> How to complete this task
All of the data should be restated word for word, with the pictures omitted.

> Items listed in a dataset
☆ ☆ ☆

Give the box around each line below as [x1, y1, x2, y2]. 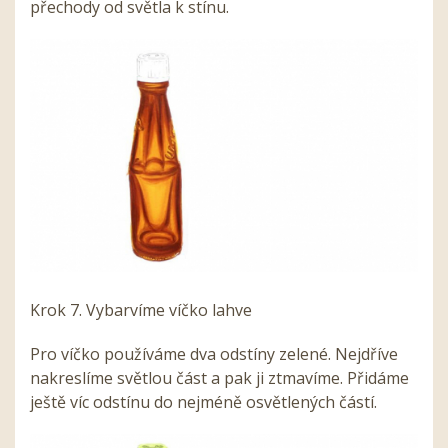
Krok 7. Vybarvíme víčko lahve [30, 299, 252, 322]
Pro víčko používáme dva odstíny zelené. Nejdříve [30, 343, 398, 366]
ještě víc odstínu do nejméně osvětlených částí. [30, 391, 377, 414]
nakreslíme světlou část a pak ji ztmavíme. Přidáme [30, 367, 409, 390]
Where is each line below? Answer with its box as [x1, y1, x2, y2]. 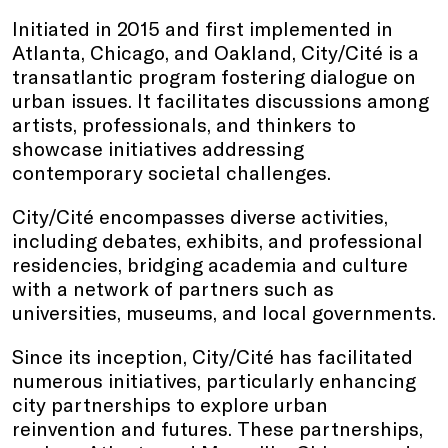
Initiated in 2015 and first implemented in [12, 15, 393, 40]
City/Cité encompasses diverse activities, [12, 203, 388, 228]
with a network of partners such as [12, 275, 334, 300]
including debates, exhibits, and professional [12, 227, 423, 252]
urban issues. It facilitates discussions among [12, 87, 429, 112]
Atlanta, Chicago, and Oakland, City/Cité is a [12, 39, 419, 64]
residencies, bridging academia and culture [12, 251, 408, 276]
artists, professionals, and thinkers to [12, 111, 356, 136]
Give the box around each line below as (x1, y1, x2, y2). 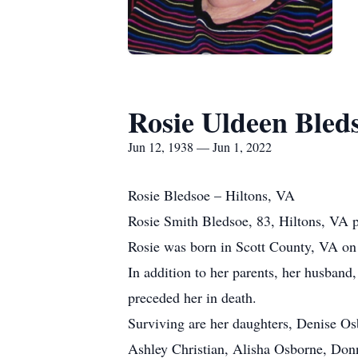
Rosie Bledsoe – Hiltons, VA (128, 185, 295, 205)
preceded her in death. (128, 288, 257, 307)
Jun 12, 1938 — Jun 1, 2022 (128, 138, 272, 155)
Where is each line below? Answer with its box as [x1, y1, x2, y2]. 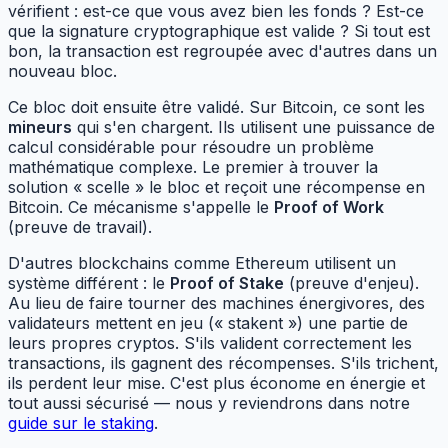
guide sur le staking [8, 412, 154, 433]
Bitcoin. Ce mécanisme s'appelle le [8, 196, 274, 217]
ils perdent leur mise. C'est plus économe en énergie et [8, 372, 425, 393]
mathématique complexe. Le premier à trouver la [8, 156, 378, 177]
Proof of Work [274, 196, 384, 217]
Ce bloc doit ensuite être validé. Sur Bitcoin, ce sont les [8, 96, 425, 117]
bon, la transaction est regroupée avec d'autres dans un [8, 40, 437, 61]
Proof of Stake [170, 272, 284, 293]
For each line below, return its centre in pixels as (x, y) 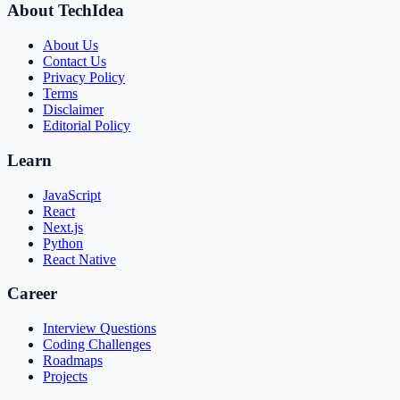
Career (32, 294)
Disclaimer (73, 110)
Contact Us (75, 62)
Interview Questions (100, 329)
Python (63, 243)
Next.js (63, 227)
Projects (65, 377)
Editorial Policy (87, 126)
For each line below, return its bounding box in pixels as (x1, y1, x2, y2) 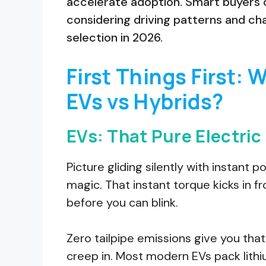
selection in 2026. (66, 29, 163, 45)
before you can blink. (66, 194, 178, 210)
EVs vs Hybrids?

☆ ☆ ☆

> Answer to this problem
Give the box around each line below as [x1, y1, x2, y2]. 
Krok 7. Vybarvíme víčko lahve [30, 299, 252, 322]
Pro víčko používáme dva odstíny zelené. Nejdříve [30, 343, 398, 366]
ještě víc odstínu do nejméně osvětlených částí. [30, 391, 377, 414]
nakreslíme světlou část a pak ji ztmavíme. Přidáme [30, 367, 409, 390]
Where is each line below? Answer with its box as [x1, y1, x2, y2]. 
Initiated in 2015 and first implemented in [12, 15, 393, 40]
City/Cité encompasses diverse activities, [12, 203, 388, 228]
with a network of partners such as [12, 275, 334, 300]
including debates, exhibits, and professional [12, 227, 423, 252]
urban issues. It facilitates discussions among [12, 87, 429, 112]
Atlanta, Chicago, and Oakland, City/Cité is a [12, 39, 419, 64]
residencies, bridging academia and culture [12, 251, 408, 276]
artists, professionals, and thinkers to [12, 111, 356, 136]
Give the box around each line below as (x1, y1, x2, y2). 
Rosie Bledsoe – Hiltons, VA (128, 185, 295, 205)
preceded her in death. (128, 288, 257, 307)
Jun 12, 1938 — Jun 1, 2022 (128, 138, 272, 155)
Where is each line below? Answer with its box as [x1, y1, x2, y2]. 
guide sur le staking [8, 412, 154, 433]
Bitcoin. Ce mécanisme s'appelle le [8, 196, 274, 217]
ils perdent leur mise. C'est plus économe en énergie et [8, 372, 425, 393]
mathématique complexe. Le premier à trouver la [8, 156, 378, 177]
Proof of Work [274, 196, 384, 217]
Ce bloc doit ensuite être validé. Sur Bitcoin, ce sont les [8, 96, 425, 117]
bon, la transaction est regroupée avec d'autres dans un [8, 40, 437, 61]
Proof of Stake [170, 272, 284, 293]
For each line below, return its centre in pixels as (x, y) 
Career (32, 294)
Disclaimer (73, 110)
Contact Us (75, 62)
Interview Questions (100, 329)
Python (63, 243)
Next.js (63, 227)
Projects (65, 377)
Editorial Policy (87, 126)
For each line below, return its bounding box in pixels as (x1, y1, x2, y2) 
selection in 2026. (66, 29, 163, 45)
before you can blink. (66, 194, 178, 210)
EVs vs Hybrids?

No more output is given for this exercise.